Can gay people enter into straight marriages?
With respect, this is a deeply disingenuous argument. It is hardly addressing the point to argue that a lesbian woman, in a long-term relationship with another woman, is perfectly free to leave her partner and marry some random man. It is flippant, irresponsible, and deeply dismissive of the experience of being lesbian or gay.
The argument, moreover, does not stand up to legal scrutiny.
It is well established from case law that a heterosexual marriage where one of the parties is gay or lesbian may be avoided (and thus rendered null and void) on the basis that the party who is gay or lesbian is unable to form and sustain a normal marital relationship with the other party. In UF v JC  ILRM 65 the Supreme Court affirmed that a homosexual orientation may prevent a person from forming and sustaining the necessary relationship with a person of the opposite sex. This may render the marriage voidable. What this means is that the other party may avoid the marriage, in which case the marriage is null and void and of no legal effect, with retrospective effect. Once avoided, it is deemed not to be and never to have been a valid marriage.
Chief Justice Finlay commented that:
"Recognition by psychiatrists of the existence of a homosexual nature and inclination, which is not susceptible to being changed, makes it, in my view, a necessary and permissible development of the law of nullity, having regard to the principles which I have already outlined in this judgment, that it should recognise that in certain circumstances the existence in one party to a marriage of an inherent and unalterable homosexual nature may form a proper legal ground for annulling the marriage at the instance of the other party to the marriage in the case, at least, where that party has no knowledge of the existence of the homosexual nature."Interestingly, it appears also that this is the case in the canon law of the Roman Catholic Church. The homosexuality of one of the spouses may be a ground for annulling a Roman Catholic marriage under the Church's rules relating to the validity of sacramental marriages.
This does not mean that an opposite-sex marriage involving a gay or lesbian person will automatically or always be voidable. A homosexual or bisexual orientation on its own may not be sufficient in every case. Much will depend on the facts. The applicant must be able to show that the relevant party's sexuality made it impossible to sustain a normal and caring marriage relationship. It is arguable that in a good many cases a normal heterosexual marriage relationship may be possible notwithstanding such orientation. In AB v NC  IEHC 127, for instance, a marriage was upheld despite some evidence that the husband was attracted to other men. Notably, the couple had a regular sexual relationship and the husband had not acted on these attractions. It appears, also, that an annulment might not be available if a spouse knew her partner was gay before the marriage. If the spouse knew of the issue and married anyway, they would likely be treated as having lost the right to avoid. If the spouse found out after the marriage and, knowing of the right to avoid, still continued in the marriage, the right to avoid might also be lost.
As a general principle, however, an opposite-sex marriage involving a gay person is at least potentially voidable.
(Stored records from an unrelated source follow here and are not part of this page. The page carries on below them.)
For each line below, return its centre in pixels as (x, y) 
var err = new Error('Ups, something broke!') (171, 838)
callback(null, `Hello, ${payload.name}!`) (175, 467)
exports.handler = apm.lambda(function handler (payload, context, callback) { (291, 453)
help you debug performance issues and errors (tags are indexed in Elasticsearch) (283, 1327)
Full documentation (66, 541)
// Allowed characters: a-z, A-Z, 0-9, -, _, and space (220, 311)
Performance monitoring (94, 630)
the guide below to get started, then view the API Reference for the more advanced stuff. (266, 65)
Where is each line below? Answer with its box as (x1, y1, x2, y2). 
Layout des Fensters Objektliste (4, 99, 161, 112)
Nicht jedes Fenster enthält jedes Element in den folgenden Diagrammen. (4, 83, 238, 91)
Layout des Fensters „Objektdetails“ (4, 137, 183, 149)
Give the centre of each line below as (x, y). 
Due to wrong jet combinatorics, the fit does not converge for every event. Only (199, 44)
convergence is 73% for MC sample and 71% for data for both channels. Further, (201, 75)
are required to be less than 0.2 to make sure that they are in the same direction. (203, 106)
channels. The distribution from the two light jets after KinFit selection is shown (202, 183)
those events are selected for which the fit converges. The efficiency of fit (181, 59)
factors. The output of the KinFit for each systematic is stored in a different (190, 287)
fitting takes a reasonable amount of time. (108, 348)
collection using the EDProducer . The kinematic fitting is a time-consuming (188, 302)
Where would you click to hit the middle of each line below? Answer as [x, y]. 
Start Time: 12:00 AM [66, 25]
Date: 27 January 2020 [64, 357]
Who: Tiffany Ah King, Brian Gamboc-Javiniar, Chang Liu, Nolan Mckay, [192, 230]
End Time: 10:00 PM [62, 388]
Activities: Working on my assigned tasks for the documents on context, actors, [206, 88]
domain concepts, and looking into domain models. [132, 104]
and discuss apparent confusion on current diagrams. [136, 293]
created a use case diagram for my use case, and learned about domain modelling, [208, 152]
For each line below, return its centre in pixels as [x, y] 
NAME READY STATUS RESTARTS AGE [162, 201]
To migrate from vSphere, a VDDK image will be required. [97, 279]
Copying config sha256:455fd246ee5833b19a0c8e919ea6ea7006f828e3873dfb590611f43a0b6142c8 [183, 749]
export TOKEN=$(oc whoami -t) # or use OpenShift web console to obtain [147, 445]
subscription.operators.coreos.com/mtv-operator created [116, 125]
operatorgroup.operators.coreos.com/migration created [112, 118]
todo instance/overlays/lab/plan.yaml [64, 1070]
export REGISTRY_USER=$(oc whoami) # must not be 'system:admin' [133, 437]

Curiously, the same principle does not, it seems, apply to civil partnership. There is no requirement in law that civil partners be gay or bisexual. Provided neither party is misled or mistaken as to the other party's sexual orientation, the civil partnership, it would appear, is perfectly valid even though one or other party is straight.
There is also case law to the effect that a person who marries someone who is, unbeknownst to them, gay or lesbian may have the marriage declared void. The rationale here is that where a party marries not knowing of a relevant inherent disposition, the marriage may be void for lack of consent. In F v F  1 IR 348 a wife sought a decree of nullity on the basis that her husband was gay and had both before and after their marriage engaged in homosexual relationships. Barron J., in granting the decree, relied primarily on the ground that the respondent lacked the capacity to enter into and sustain a normal marital relationship. He nonetheless had “no doubt” that as a result of the respondent’s failure to reveal the truth, the petitioner’s “consent to the marriage was apparent only and not a true consent". Similarly, in SB v FL  1 IR 521 the High Court declared a marriage void because the wife did not know at the time of the marriage that her husband was transgender. While a marriage cannot be avoided due to concealment of conduct, the concealment of an inherent disposition, such as homosexuality, may still render the marriage void.
Given such case law, the proposition that gay people are free to enter into heterosexual marriage - and thus treated equally in law - falters. The simple fact is that both in state law and under the canon law rules of the Roman Catholic Church, such marriages are vulnerable to being declared invalid.
If the law were changed to permit marriage for same-sex couples, it is interesting to speculate what would happen in this area of law. It would be impossible in such a context to argue that being gay per se would be a barrier to a lawful marriage. It is nonetheless possible that a homosexual orientation would still possibly render a heterosexual marriage voidable, where it prevented the gay spouse from forming and sustaining a normal marriage relationship. By rights, the inverse should also be the case - a marriage between two parties of the same sex involving a heterosexual should equally be voidable, though the point is moot in the absence of case law.